WHAT YOU ARE ASKED TO DO: Below are the records; copy every line in them that holds the string "property".

MATERIAL SHOWN:

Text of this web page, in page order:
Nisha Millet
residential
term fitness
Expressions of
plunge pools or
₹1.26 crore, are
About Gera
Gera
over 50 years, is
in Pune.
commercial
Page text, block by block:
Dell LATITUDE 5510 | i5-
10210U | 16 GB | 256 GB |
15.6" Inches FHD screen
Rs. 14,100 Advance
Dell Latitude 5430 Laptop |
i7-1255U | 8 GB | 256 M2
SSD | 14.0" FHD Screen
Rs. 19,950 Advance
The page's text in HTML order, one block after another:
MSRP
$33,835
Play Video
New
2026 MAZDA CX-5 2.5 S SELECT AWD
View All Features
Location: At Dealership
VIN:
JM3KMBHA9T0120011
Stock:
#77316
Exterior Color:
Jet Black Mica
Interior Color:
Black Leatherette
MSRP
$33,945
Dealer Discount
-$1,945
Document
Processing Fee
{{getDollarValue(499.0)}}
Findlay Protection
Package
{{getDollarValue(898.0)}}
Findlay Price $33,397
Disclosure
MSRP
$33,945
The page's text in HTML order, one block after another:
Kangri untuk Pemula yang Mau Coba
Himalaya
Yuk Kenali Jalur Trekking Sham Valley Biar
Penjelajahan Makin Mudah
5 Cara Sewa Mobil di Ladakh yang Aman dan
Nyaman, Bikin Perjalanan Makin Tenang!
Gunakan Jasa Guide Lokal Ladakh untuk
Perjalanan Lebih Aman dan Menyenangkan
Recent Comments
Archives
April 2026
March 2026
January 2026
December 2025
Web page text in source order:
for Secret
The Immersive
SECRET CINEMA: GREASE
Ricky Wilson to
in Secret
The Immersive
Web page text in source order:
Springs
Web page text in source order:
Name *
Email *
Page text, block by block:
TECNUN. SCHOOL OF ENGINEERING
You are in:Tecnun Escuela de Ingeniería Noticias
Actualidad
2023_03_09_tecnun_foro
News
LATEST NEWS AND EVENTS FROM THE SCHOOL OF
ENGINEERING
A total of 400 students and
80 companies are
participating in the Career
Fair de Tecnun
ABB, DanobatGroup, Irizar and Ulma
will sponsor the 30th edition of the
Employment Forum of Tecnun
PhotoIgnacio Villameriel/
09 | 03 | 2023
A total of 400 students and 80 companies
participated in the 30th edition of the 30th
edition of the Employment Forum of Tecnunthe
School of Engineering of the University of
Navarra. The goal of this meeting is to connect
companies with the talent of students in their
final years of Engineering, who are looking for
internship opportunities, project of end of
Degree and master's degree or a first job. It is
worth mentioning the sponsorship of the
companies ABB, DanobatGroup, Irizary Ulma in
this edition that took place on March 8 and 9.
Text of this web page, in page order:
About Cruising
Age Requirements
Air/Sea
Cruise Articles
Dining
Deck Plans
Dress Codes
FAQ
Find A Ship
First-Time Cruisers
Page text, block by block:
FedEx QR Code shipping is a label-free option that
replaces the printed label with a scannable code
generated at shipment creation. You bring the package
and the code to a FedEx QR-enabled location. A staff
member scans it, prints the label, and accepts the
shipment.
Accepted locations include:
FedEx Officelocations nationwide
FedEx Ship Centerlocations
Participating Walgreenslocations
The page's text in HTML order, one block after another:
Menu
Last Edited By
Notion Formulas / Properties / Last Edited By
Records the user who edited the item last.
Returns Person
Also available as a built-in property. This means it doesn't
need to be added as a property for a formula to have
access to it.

ANSWER BOX:
Also available as a built-in property. This means it doesn't
need to be added as a property for a formula to have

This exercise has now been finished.